New entrants in the legal industry using technology to disrupt existing business models had become one of the realities of the past few years. But have we barely scratched the surface of the technological revolution in the industry?
Thomson Reuters and IBM’s Watson
An announcement by Thomson Reuters and IBM has just ratcheted up the tension between adherents of the traditional legal business model and a technological future.
Thomson Reuters and IBM will now work together to apply IBM’s Watson cognitive technology to practical customer solutions across Thomson Reuters’ information offerings for businesses and professions.
Thomson Reuters helps customers make critical business decisions by applying cutting-edge technology and domain expertise to complex sets of data and information. Our work with IBM to apply Watson is a natural complement to our market-leading customer solutions.

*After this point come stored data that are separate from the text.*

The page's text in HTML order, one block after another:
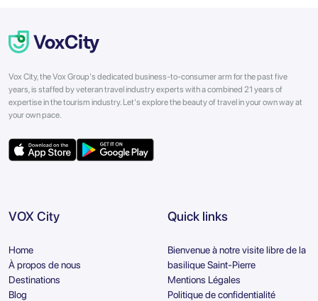
Vox City, the Vox Group's dedicated business-to-consumer arm for the past five
years, is staffed by veteran travel industry experts with a combined 21 years of
expertise in the tourism industry. Let's explore the beauty of travel in your own way at
your own pace.
VOX City
Home
À propos de nous
Destinations
Blog
Quick links
Bienvenue à notre visite libre de la
basilique Saint-Pierre
Mentions Légales
Politique de confidentialité
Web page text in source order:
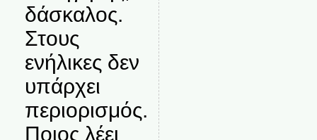
δάσκαλος.
Στους
ενήλικες δεν
υπάρχει
περιορισμός.
Ποιος λέει
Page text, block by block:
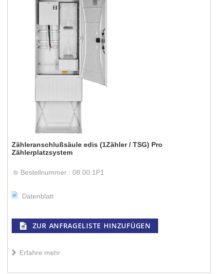
Zähleranschlußsäule edis (1Zähler / TSG) Pro
Zählerplatzsystem
Bestellnummer : 08.00.1P1
Datenblatt
ZUR ANFRAGELISTE HINZUFÜGEN
Erfahre mehr
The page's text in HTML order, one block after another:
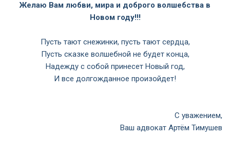
Желаю Вам любви, мира и доброго волшебства в
Новом году!!!
Пусть тают снежинки, пусть тают сердца,
Пусть сказке волшебной не будет конца,
Надежду с собой принесет Новый год,
И все долгожданное произойдет!
С уважением,
Ваш адвокат Артём Тимушев
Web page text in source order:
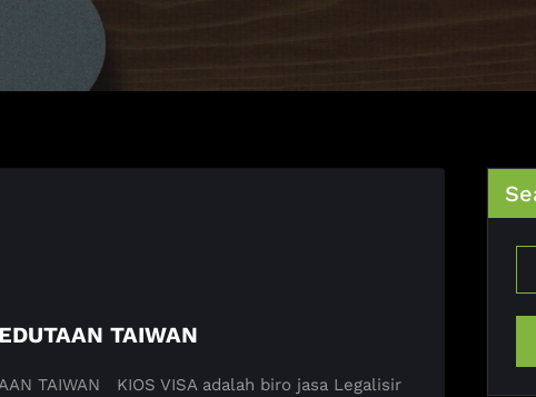
TAIWAN
TAIWAN KIOS VISA adalah biro jasa Legalisir
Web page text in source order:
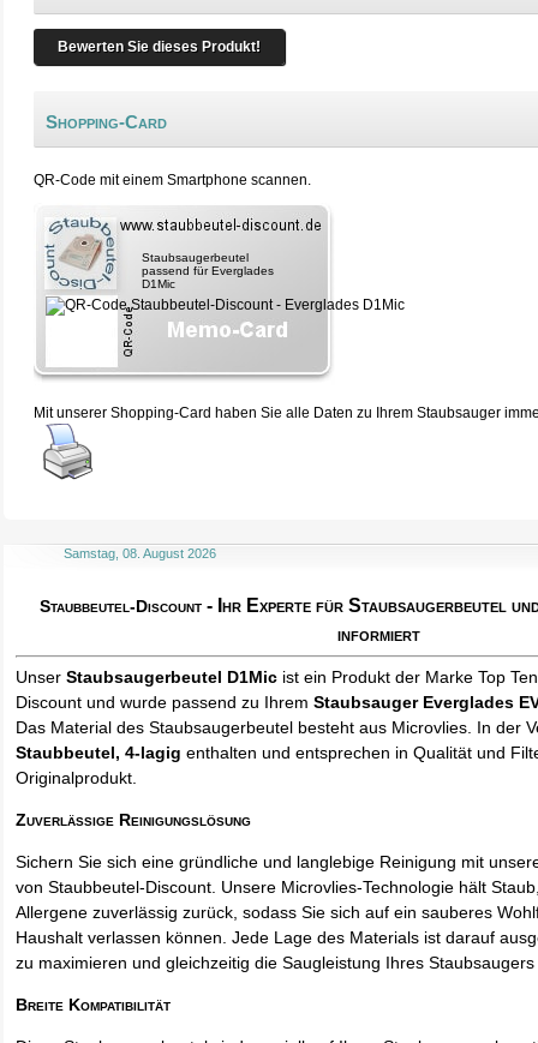
Bewerten Sie dieses Produkt!
Shopping-Card
QR-Code mit einem Smartphone scannen.
Staubsaugerbeutel
passend für Everglades
D1Mic
Mit unserer Shopping-Card haben Sie alle Daten zu Ihrem Staubsauger
Samstag, 08. August 2026
Staubbeutel-Discount - Ihr Experte für Staubsaugerbeutel
informiert
UnserStaubsaugerbeutel D1Mic ist ein Produkt der Marke Top
Discount und wurde passend zu IhremStaubsauger Everglades
Das Material des Staubsaugerbeutel besteht aus Microvlies. In der
Staubbeutel, 4-lagig enthalten und entsprechen in Qualität und
Originalprodukt.
Zuverlässige Reinigungslösung
Sichern Sie sich eine gründliche und langlebige Reinigung mit
von Staubbeutel-Discount. Unsere Microvlies-Technologie hält
Allergene zuverlässig zurück, sodass Sie sich auf ein sauberes
Haushalt verlassen können. Jede Lage des Materials ist darauf
zu maximieren und gleichzeitig die Saugleistung Ihres
Breite Kompatibilität
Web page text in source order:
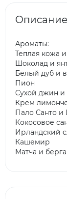
Описание
Ароматы:
Теплая кожа
Шоколад и
Белый дуб и
Пион
Сухой джин и
Крем
Пало Санто
Кокосовое
Ирландский
Кашемир
Матча и

Brian Scanlon, Chief Strategy Officer, Thomson Reuters
Working with Thomson Reuters, and their vast trove of data, is an incredible opportunity to combine Watson’s cognitive capabilities with a global leader in decision making solutions across science, legal, tax, and finance. The result will be accelerated discoveries for the professionals that rely on these important information solutions, ultimately bringing new levels of speed and precision to critical decisions.
Mike Rhodin, Senior Vice President, IBM Watson
The announcement of this collaboration comes just a week after Thomson Reuters acquired Business Integrity, the leading provider of document automation technology, known as ContractExpress.
It’s not difficult to comprehend the potentially far-reaching effects on the future of the legal industry as these pioneering technologies merge over time.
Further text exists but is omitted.